**Task goal:**
If a line in the entries below includes "apoyo", pick it out and copy it.

**Records from a data source:**
►

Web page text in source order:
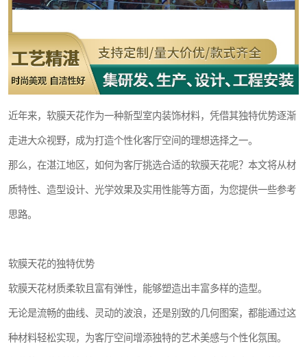
近年来，软膜天花作为一种新型室内装饰材料，凭借其独特优势逐渐
走进大众视野，成为打造个性化客厅空间的理想选择之一。
那么，在湛江地区，如何为客厅挑选合适的软膜天花呢？本文将从材
质特性、造型设计、光学效果及实用性能等方面，为您提供一些参考
思路。
软膜天花的独特优势
软膜天花材质柔软且富有弹性，能够塑造出丰富多样的造型。
无论是流畅的曲线、灵动的波浪，还是别致的几何图案，都能通过这
种材料轻松实现，为客厅空间增添独特的艺术美感与个性化氛围。
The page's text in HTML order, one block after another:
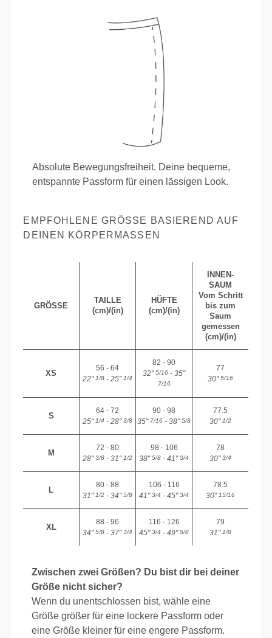
Absolute Bewegungsfreiheit. Deine bequeme,
entspannte Passform für einen lässigen Look.
EMPFOHLENE GRÖSSE BASIEREND AUF D
EINEN KÖRPERMASSEN
GRÖSSE
TAILLE
(cm)/(in)
HÜFTE
(cm)/(in)
INNEN-
SAUM
Vom Schritt
bis zum
Saum
gemessen
(cm)/(in)
XS
56 - 64
22"1/8 - 25"1/4
82 - 90
32"5/16 - 35"
7/16
77
30"5/16
S
64 - 72
25"1/4 - 28"3/8
90 - 98
35"7/16 - 38"5/8
77.5
30"1/2
M
72 - 80
28"3/8 - 31"1/2
98 - 106
38"5/8 - 41"3/4
78
30"3/4
L
80 - 88
31"1/2 - 34"5/8
106 - 116
41"3/4 - 45"3/4
78.5
30"15/16
XL
88 - 96
34"5/8 - 37"3/4
116 - 126
45"3/4 - 49"5/8
79
31"1/8
Zwischen zwei Größen? Du bist dir bei deiner
Größe nicht sicher?
Wenn du unentschlossen bist, wähle eine
Größe größer für eine lockere Passform oder
eine Größe kleiner für eine engere Passform.
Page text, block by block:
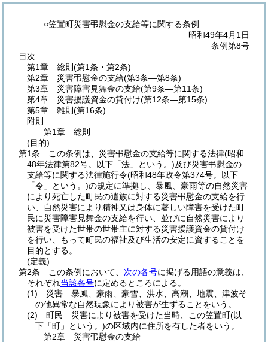
○笠置町災害弔慰金の支給等に関する条例
昭和49年4月1日
条例第8号
目次
第1章
総則 (第1条・第2条)
第2章
災害弔慰金の支給(第3条―第8条)
第3章
災害障害見舞金の支給(第9条―第11条)
第4章
災害援護資金の貸付け(第12条―第15条)
第5章
雑則 (第16条)
附則
第1章
総則
(目的)
第1条
この条例は、災害弔慰金の支給等に関する法律(昭和
48年法律第82号。以下「法」という。)及び災害弔慰金の
支給等に関する法律施行令(昭和48年政令第374号。以下
「令」という。)の規定に準拠し、暴風、豪雨等の自然災害
により死亡した町民の遺族に対する災害弔慰金の支給を行
い、自然災害により精神又は身体に著しい障害を受けた町
民に災害障害見舞金の支給を行い、並びに自然災害により
被害を受けた世帯の世帯主に対する災害援護資金の貸付け
を行い、もって町民の福祉及び生活の安定に資することを
目的とする。
(定義)
第2条
この条例において、 次の各号に掲げる用語の意義は、
それぞれ当該各号に定めるところによる。
(1)
災害 暴風、豪雨、豪雪、洪水、高潮、地震、津波そ
の他異常な自然現象により被害が生ずることをいう。
(2)
町民 災害により被害を受けた当時、この笠置町(以
下「町」という。)の区域内に住所を有した者をいう。
第2章
災害弔慰金の支給
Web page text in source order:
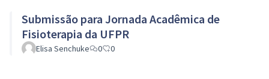
Submissão para Jornada Acadêmica de
Fisioterapia da UFPR
Elisa Senchuke 0 0
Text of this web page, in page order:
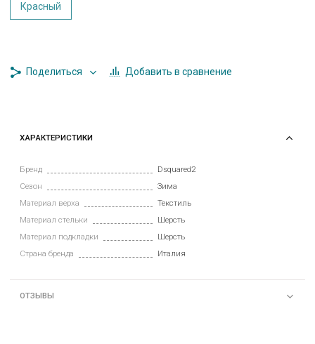
Красный
Поделиться Добавить в сравнение
ХАРАКТЕРИСТИКИ
Бренд
Dsquared2
Сезон
Зима
Материал верха
Текстиль
Материал стельки
Шерсть
Материал подкладки
Шерсть
Страна бренда
Италия
ОТЗЫВЫ
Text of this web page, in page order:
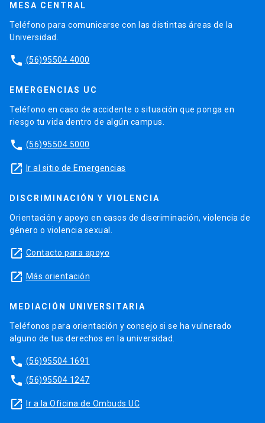
MESA CENTRAL
Teléfono para comunicarse con las distintas áreas de la
Universidad.
phone (56)95504 4000
EMERGENCIAS UC
Teléfono en caso de accidente o situación que ponga en
riesgo tu vida dentro de algún campus.
phone (56)95504 5000
launch Ir al sitio de Emergencias
DISCRIMINACIÓN Y VIOLENCIA
Orientación y apoyo en casos de discriminación, violencia de
género o violencia sexual.
launch Contacto para apoyo
launch Más orientación
MEDIACIÓN UNIVERSITARIA
Teléfonos para orientación y consejo si se ha vulnerado
alguno de tus derechos en la universidad.
phone (56)95504 1691
phone (56)95504 1247
launch Ir a la Oficina de Ombuds UC
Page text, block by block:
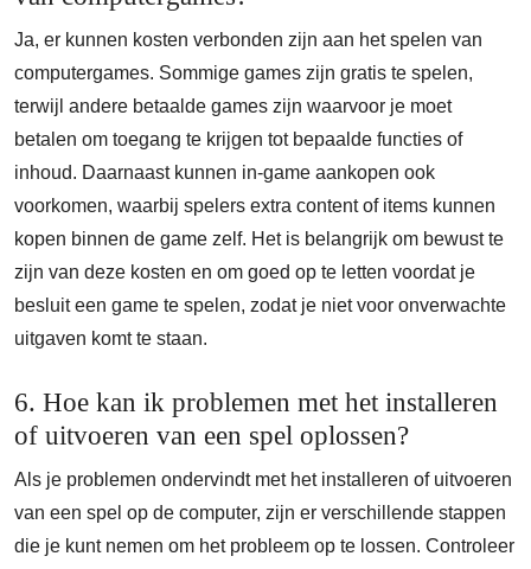
Ja, er kunnen kosten verbonden zijn aan het spelen van
computergames. Sommige games zijn gratis te spelen,
terwijl andere betaalde games zijn waarvoor je moet
betalen om toegang te krijgen tot bepaalde functies of
inhoud. Daarnaast kunnen in-game aankopen ook
voorkomen, waarbij spelers extra content of items kunnen
kopen binnen de game zelf. Het is belangrijk om bewust te
zijn van deze kosten en om goed op te letten voordat je
besluit een game te spelen, zodat je niet voor onverwachte
uitgaven komt te staan.
6. Hoe kan ik problemen met het installeren
of uitvoeren van een spel oplossen?
Als je problemen ondervindt met het installeren of uitvoeren
van een spel op de computer, zijn er verschillende stappen
die je kunt nemen om het probleem op te lossen. Controleer
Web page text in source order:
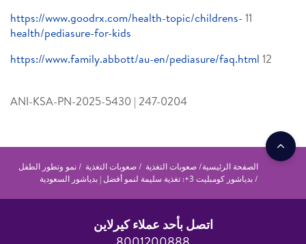
11
https://www.goodrx.com/health-topic/childrens-
health/pediasure-for-kids
12
https://www.family.abbott/au-en/pediasure/faq.html
ANI-KSA-PN-2025-5430 | 247-0204
الصفحة الرئيسية صعوبات التغذية صعوبات التغذية
نمو وتطور الطفل
بدياشور كومبليت 3+: تغذية سليمة لنمو أفضل | بدياشور السعودية
اتصل بأحد عملاء كيرلاين
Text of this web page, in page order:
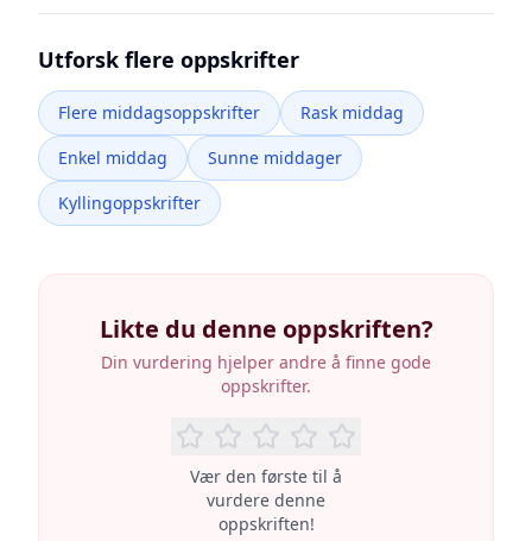
Utforsk flere oppskrifter
Flere middagsoppskrifter
Rask middag
Enkel middag
Sunne middager
Kyllingoppskrifter
Likte du denne oppskriften?
Din vurdering hjelper andre å finne gode
oppskrifter.
Vær den første til å
vurdere denne
oppskriften!
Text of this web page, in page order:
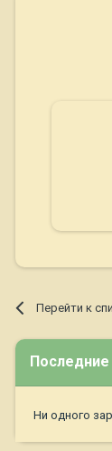
Перейти к
Ни одного
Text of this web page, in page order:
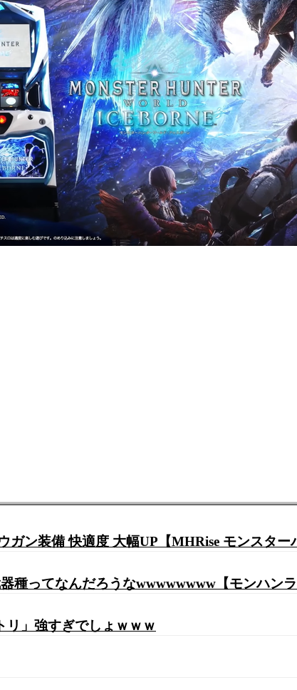
ガン装備 快適度 大幅UP【MHRise モンスター
種ってなんだろうなwwwwwwww【モンハンラ
リ」強すぎでしょｗｗｗ
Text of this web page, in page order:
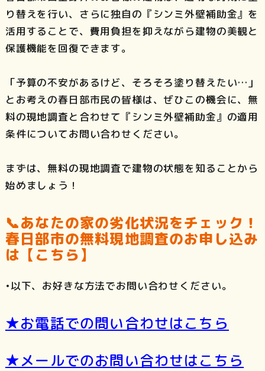
り替えを行い、さらに独自の『シンミ外壁補助金』を
活用することで、費用負担を抑えながら建物の美観と
保護機能を回復できます。
「予算の不安があるけど、そろそろ塗り替えたい…」
とお考えの春日部市民の皆様は、ぜひこの機会に、無
料の現地調査と合わせて『シンミ外壁補助金』の適用
条件についてお問い合わせください。
まずは、無料の現地調査で建物の状態を知ることから
始めましょう！
📞あなたの家の劣化状況をチェック！
春日部市の無料現地調査のお申し込み
は【こちら】
•以下、お好きな方法でお問い合わせください。
★お電話での問い合わせはこちら
★メールでのお問い合わせはこちら
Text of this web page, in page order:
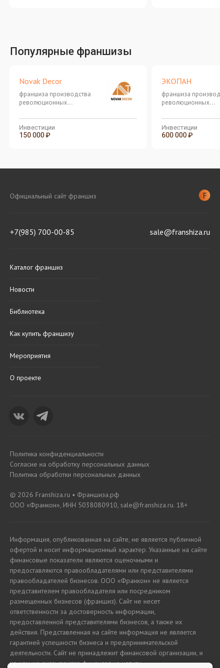
Популярные франшизы
Novak Decor
франшиза производства
революционных
декора
Инвестиции
150 000 ₽
ЭКОПАН
франшиза
революционных
декора
Инвестиции
600 000 ₽
Официальный сайт франшиз
+7(985) 700-00-85 sale@franshiza.ru
Каталог франшиз
Новости
Библиотека
Как купить франшизу
Мероприятия
О проекте
Политика конфиденциальности
Согласие на обработку персональных данных
Политика обработки персональных данных
© 2026 Franshiza.ru • Франшиза.рф
ООО «Франкон», ИНН 5038080910, sale@franshiza.ru. 18+
Информация, опубликованная на сайте, не является публичной
офертой и носит информационный характер. Указанные на сайте
финансовые показатели являются оценочными и
предоставляются правообладателями или представителями
правообладателей бизнесов. ООО «Франкон» не является
представителем правообладателя или посредником
размещенных бизнесов (франшиз). Сайт не несет
ответственности за достоверность информации,
предоставленной представителями бизнесов, а также их
действия. Представленная на сайте информация не является
гарантией успешности бизнеса и предпринимательской
деятельности. Сайт не принадлежит финансовой организации, и
на нем не оказываются финансовые услуги.
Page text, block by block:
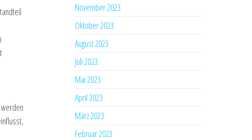
November 2023
Oktober 2023
August 2023
Juli 2023
Mai 2023
April 2023
März 2023
Februar 2023
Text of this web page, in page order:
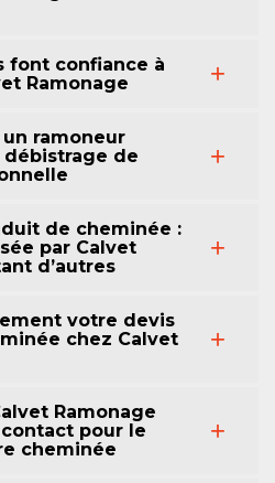
font confiance à
Ramonage
un ramoneur
débistrage de
de cheminée :
par Calvet
d’autres
votre devis
chez Calvet
Ramonage
pour le
cheminée
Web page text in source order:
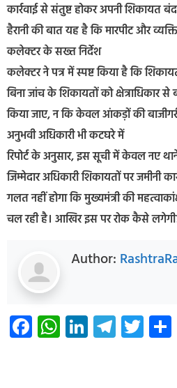
कार्रवाई से संतुष्ट होकर अपनी शिकायत
हैरानी की बात यह है कि मारपीट और
कलेक्टर के सख्त निर्देश
कलेक्टर ने पत्र में स्पष्ट किया है कि
बिना जांच के शिकायतों को क्षेत्राधिकार
किया जाए, न कि केवल आंकड़ों की
अनुभवी अधिकारी भी कटघरे में
रिपोर्ट के अनुसार, इस सूची में केवल नए
जिम्मेदार अधिकारी शिकायतों पर
गलत नहीं होगा कि मुख्यमंत्री की
चल रही है। आखिर इस पर रोक कैसे
Author:
Facebook
WhatsApp
LinkedIn
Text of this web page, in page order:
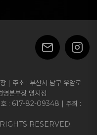
| 주소 : 부산시 남구 우암로
본부장 명지정
호 : 617-82-09348 | 주최 :
RESERVED.
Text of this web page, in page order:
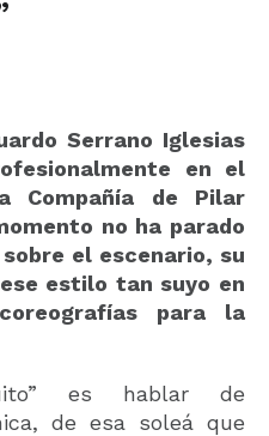
Serrano Iglesias
en el
Compañía de Pilar
no ha parado
el escenario, su
estilo tan suyo en
para la
es hablar de
de esa soleá que
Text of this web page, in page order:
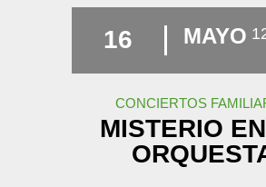
16 MAYO
CONCIERTOS
MISTERIO
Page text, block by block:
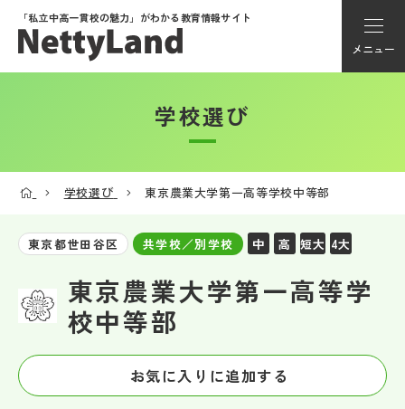
「私立中高一貫校の魅力」がわかる教育情報サイト
メニュー
アカウント登録
学校動画
私学探検隊
学校選び
学校選び 東京農業大学第一高等学校中等部
東京都世田谷区 共学校／別学校 中 高 短大 4大
東京農業大学第一高等学
校中等部
お気に入りに追加する
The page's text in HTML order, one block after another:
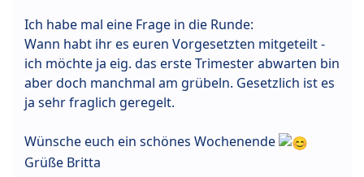
Ich habe mal eine Frage in die Runde:
Wann habt ihr es euren Vorgesetzten mitgeteilt -
ich möchte ja eig. das erste Trimester abwarten bin
aber doch manchmal am grübeln. Gesetzlich ist es
ja sehr fraglich geregelt.
Wünsche euch ein schönes Wochenende
Grüße Britta
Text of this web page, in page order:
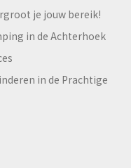
je jouw bereik!
in de Achterhoek
in de Prachtige

◄

**Problem solution:**
Orientación y apoyo en casos de discriminación, violencia de
launch Contacto para apoyo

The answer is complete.